─── Given entries
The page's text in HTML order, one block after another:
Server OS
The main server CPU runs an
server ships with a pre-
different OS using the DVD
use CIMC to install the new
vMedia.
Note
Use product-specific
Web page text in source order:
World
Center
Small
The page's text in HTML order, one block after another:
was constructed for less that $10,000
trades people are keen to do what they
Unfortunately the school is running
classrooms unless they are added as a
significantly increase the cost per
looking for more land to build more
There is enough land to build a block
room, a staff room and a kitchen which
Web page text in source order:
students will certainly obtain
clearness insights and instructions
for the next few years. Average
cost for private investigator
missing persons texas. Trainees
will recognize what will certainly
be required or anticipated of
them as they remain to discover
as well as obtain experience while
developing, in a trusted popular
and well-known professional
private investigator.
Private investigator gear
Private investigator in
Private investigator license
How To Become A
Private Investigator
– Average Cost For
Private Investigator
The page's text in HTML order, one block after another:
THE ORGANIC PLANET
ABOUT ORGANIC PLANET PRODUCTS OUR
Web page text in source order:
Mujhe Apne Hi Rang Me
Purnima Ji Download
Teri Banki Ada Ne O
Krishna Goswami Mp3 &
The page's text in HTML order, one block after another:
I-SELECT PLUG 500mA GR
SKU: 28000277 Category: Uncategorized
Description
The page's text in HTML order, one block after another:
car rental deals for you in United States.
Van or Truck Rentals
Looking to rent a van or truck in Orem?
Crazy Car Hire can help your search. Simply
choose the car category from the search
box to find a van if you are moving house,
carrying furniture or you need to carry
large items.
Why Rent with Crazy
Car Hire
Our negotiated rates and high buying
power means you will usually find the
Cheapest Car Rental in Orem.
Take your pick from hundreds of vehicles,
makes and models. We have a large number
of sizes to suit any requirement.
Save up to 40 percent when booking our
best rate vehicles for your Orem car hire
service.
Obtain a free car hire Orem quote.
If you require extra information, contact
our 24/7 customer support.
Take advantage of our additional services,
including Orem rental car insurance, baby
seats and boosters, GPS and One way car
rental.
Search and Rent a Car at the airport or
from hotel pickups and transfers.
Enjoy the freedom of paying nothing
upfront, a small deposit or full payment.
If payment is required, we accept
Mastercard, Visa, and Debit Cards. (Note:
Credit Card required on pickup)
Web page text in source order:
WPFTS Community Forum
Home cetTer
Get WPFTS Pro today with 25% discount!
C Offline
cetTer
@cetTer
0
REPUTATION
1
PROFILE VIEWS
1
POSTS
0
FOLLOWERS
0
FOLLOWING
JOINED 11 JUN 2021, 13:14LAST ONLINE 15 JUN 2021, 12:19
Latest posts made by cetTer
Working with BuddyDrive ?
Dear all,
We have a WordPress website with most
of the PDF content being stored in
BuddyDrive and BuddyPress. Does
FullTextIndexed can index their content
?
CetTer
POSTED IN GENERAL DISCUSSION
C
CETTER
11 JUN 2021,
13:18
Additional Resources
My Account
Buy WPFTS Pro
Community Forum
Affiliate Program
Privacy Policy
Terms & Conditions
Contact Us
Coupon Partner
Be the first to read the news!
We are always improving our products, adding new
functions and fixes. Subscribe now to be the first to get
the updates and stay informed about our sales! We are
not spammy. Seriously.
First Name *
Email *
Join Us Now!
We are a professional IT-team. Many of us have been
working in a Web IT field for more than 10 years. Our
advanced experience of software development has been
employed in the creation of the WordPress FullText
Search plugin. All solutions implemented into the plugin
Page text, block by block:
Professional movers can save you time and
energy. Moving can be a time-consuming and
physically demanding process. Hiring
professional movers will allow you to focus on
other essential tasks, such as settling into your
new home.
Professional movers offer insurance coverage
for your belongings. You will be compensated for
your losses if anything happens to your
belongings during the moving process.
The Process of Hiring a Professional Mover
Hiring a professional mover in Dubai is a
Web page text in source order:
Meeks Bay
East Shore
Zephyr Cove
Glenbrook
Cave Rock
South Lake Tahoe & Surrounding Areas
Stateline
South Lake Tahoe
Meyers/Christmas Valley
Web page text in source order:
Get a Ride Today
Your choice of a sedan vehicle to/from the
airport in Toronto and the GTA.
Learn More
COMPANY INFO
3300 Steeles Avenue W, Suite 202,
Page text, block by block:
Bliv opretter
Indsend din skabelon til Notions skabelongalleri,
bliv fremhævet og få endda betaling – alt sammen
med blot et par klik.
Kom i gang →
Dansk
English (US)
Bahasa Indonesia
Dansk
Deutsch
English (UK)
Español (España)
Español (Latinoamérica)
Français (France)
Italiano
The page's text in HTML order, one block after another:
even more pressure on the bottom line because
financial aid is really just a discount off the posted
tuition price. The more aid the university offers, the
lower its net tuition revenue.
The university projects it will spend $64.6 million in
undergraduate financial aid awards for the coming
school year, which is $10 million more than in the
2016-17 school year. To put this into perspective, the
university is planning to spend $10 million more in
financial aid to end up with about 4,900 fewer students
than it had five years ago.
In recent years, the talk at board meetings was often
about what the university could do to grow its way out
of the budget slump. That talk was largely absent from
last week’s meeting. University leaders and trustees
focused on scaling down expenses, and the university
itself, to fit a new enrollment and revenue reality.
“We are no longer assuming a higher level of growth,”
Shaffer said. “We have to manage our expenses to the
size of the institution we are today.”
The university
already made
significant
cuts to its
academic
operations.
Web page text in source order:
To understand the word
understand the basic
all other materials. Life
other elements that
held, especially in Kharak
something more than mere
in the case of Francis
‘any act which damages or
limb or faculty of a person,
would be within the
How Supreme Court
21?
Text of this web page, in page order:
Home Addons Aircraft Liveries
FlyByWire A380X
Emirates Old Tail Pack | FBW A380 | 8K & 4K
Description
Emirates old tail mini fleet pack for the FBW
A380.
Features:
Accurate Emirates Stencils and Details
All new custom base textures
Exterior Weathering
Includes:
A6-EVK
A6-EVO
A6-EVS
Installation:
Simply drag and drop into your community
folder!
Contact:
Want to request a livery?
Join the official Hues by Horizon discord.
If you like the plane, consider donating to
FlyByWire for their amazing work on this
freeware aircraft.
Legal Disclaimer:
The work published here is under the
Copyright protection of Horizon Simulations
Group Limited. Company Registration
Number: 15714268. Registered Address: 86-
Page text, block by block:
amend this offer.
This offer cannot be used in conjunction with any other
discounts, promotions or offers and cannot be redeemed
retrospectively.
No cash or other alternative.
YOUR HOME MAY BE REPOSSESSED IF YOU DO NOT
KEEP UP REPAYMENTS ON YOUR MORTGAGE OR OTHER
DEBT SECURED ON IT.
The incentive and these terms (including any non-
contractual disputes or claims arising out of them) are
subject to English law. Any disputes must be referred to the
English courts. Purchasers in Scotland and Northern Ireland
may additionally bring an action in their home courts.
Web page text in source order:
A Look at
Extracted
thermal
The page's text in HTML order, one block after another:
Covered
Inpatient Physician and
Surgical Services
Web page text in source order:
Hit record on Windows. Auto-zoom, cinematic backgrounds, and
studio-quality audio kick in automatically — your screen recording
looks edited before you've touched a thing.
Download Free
──────
Please be sure to repeat every entry exactly.

Solution to the exercise.
The page's text in HTML order, one block after another:
Server OS
The main server CPU runs an
server ships with a pre-
different OS using the DVD
use CIMC to install the new
vMedia.
Note
Use product-specific
Web page text in source order:
World
Center
Small
The page's text in HTML order, one block after another:
was constructed for less that $10,000
trades people are keen to do what they
Unfortunately the school is running
classrooms unless they are added as a
significantly increase the cost per
looking for more land to build more
There is enough land to build a block
room, a staff room and a kitchen which
Web page text in source order:
students will certainly obtain
clearness insights and instructions
for the next few years. Average
cost for private investigator
missing persons texas. Trainees
will recognize what will certainly
be required or anticipated of
them as they remain to discover
as well as obtain experience while
developing, in a trusted popular
and well-known professional
private investigator.
Private investigator gear
Private investigator in
Private investigator license
How To Become A
Private Investigator
– Average Cost For
Private Investigator
The page's text in HTML order, one block after another:
THE ORGANIC PLANET
ABOUT ORGANIC PLANET PRODUCTS OUR
Web page text in source order:
Mujhe Apne Hi Rang Me
Purnima Ji Download
Teri Banki Ada Ne O
Krishna Goswami Mp3 &
The page's text in HTML order, one block after another:
I-SELECT PLUG 500mA GR
SKU: 28000277 Category: Uncategorized
Description
The page's text in HTML order, one block after another:
car rental deals for you in United States.
Van or Truck Rentals
Looking to rent a van or truck in Orem?
Crazy Car Hire can help your search. Simply
choose the car category from the search
box to find a van if you are moving house,
carrying furniture or you need to carry
large items.
Why Rent with Crazy
Car Hire
Our negotiated rates and high buying
power means you will usually find the
Cheapest Car Rental in Orem.
Take your pick from hundreds of vehicles,
makes and models. We have a large number
of sizes to suit any requirement.
Save up to 40 percent when booking our
best rate vehicles for your Orem car hire
service.
Obtain a free car hire Orem quote.
If you require extra information, contact
our 24/7 customer support.
Take advantage of our additional services,
including Orem rental car insurance, baby
seats and boosters, GPS and One way car
rental.
Search and Rent a Car at the airport or
from hotel pickups and transfers.
Enjoy the freedom of paying nothing
upfront, a small deposit or full payment.
If payment is required, we accept
Mastercard, Visa, and Debit Cards. (Note:
Credit Card required on pickup)
Web page text in source order:
WPFTS Community Forum
Home cetTer
Get WPFTS Pro today with 25% discount!
C Offline
cetTer
@cetTer
0
REPUTATION
1
PROFILE VIEWS
1
POSTS
0
FOLLOWERS
0
FOLLOWING
JOINED 11 JUN 2021, 13:14LAST ONLINE 15 JUN 2021, 12:19
Latest posts made by cetTer
Working with BuddyDrive ?
Dear all,
We have a WordPress website with most
of the PDF content being stored in
BuddyDrive and BuddyPress. Does
FullTextIndexed can index their content
?
CetTer
POSTED IN GENERAL DISCUSSION
C
CETTER
11 JUN 2021,
13:18
Additional Resources
My Account
Buy WPFTS Pro
Community Forum
Affiliate Program
Privacy Policy
Terms & Conditions
Contact Us
Coupon Partner
Be the first to read the news!
We are always improving our products, adding new
functions and fixes. Subscribe now to be the first to get
the updates and stay informed about our sales! We are
not spammy. Seriously.
First Name *
Email *
Join Us Now!
We are a professional IT-team. Many of us have been
working in a Web IT field for more than 10 years. Our
advanced experience of software development has been
employed in the creation of the WordPress FullText
Search plugin. All solutions implemented into the plugin
Page text, block by block:
Professional movers can save you time and
energy. Moving can be a time-consuming and
physically demanding process. Hiring
professional movers will allow you to focus on
other essential tasks, such as settling into your
new home.
Professional movers offer insurance coverage
for your belongings. You will be compensated for
your losses if anything happens to your
belongings during the moving process.
The Process of Hiring a Professional Mover
Hiring a professional mover in Dubai is a
Web page text in source order:
Meeks Bay
East Shore
Zephyr Cove
Glenbrook
Cave Rock
South Lake Tahoe & Surrounding Areas
Stateline
South Lake Tahoe
Meyers/Christmas Valley
Web page text in source order:
Get a Ride Today
Your choice of a sedan vehicle to/from the
airport in Toronto and the GTA.
Learn More
COMPANY INFO
3300 Steeles Avenue W, Suite 202,
Page text, block by block:
Bliv opretter
Indsend din skabelon til Notions skabelongalleri,
bliv fremhævet og få endda betaling – alt sammen
med blot et par klik.
Kom i gang →
Dansk
English (US)
Bahasa Indonesia
Dansk
Deutsch
English (UK)
Español (España)
Español (Latinoamérica)
Français (France)
Italiano
The page's text in HTML order, one block after another:
even more pressure on the bottom line because
financial aid is really just a discount off the posted
tuition price. The more aid the university offers, the
lower its net tuition revenue.
The university projects it will spend $64.6 million in
undergraduate financial aid awards for the coming
school year, which is $10 million more than in the
2016-17 school year. To put this into perspective, the
university is planning to spend $10 million more in
financial aid to end up with about 4,900 fewer students
than it had five years ago.
In recent years, the talk at board meetings was often
about what the university could do to grow its way out
of the budget slump. That talk was largely absent from
last week’s meeting. University leaders and trustees
focused on scaling down expenses, and the university
itself, to fit a new enrollment and revenue reality.
“We are no longer assuming a higher level of growth,”
Shaffer said. “We have to manage our expenses to the
size of the institution we are today.”
The university
already made
significant
cuts to its
academic
operations.
Web page text in source order:
To understand the word
understand the basic
all other materials. Life
other elements that
held, especially in Kharak
something more than mere
in the case of Francis
‘any act which damages or
limb or faculty of a person,
would be within the
How Supreme Court
21?
Text of this web page, in page order:
Home Addons Aircraft Liveries
FlyByWire A380X
Emirates Old Tail Pack | FBW A380 | 8K & 4K
Description
Emirates old tail mini fleet pack for the FBW
A380.
Features:
Accurate Emirates Stencils and Details
All new custom base textures
Exterior Weathering
Includes:
A6-EVK
A6-EVO
A6-EVS
Installation:
Simply drag and drop into your community
folder!
Contact:
Want to request a livery?
Join the official Hues by Horizon discord.
If you like the plane, consider donating to
FlyByWire for their amazing work on this
freeware aircraft.
Legal Disclaimer:
The work published here is under the
Copyright protection of Horizon Simulations
Group Limited. Company Registration
Number: 15714268. Registered Address: 86-
Page text, block by block:
amend this offer.
This offer cannot be used in conjunction with any other
discounts, promotions or offers and cannot be redeemed
retrospectively.
No cash or other alternative.
YOUR HOME MAY BE REPOSSESSED IF YOU DO NOT
KEEP UP REPAYMENTS ON YOUR MORTGAGE OR OTHER
DEBT SECURED ON IT.
The incentive and these terms (including any non-
contractual disputes or claims arising out of them) are
subject to English law. Any disputes must be referred to the
English courts. Purchasers in Scotland and Northern Ireland
may additionally bring an action in their home courts.
Web page text in source order:
A Look at
Extracted
thermal
The page's text in HTML order, one block after another:
Covered
Inpatient Physician and
Surgical Services
Web page text in source order:
Hit record on Windows. Auto-zoom, cinematic backgrounds, and
studio-quality audio kick in automatically — your screen recording
looks edited before you've touched a thing.
Download Free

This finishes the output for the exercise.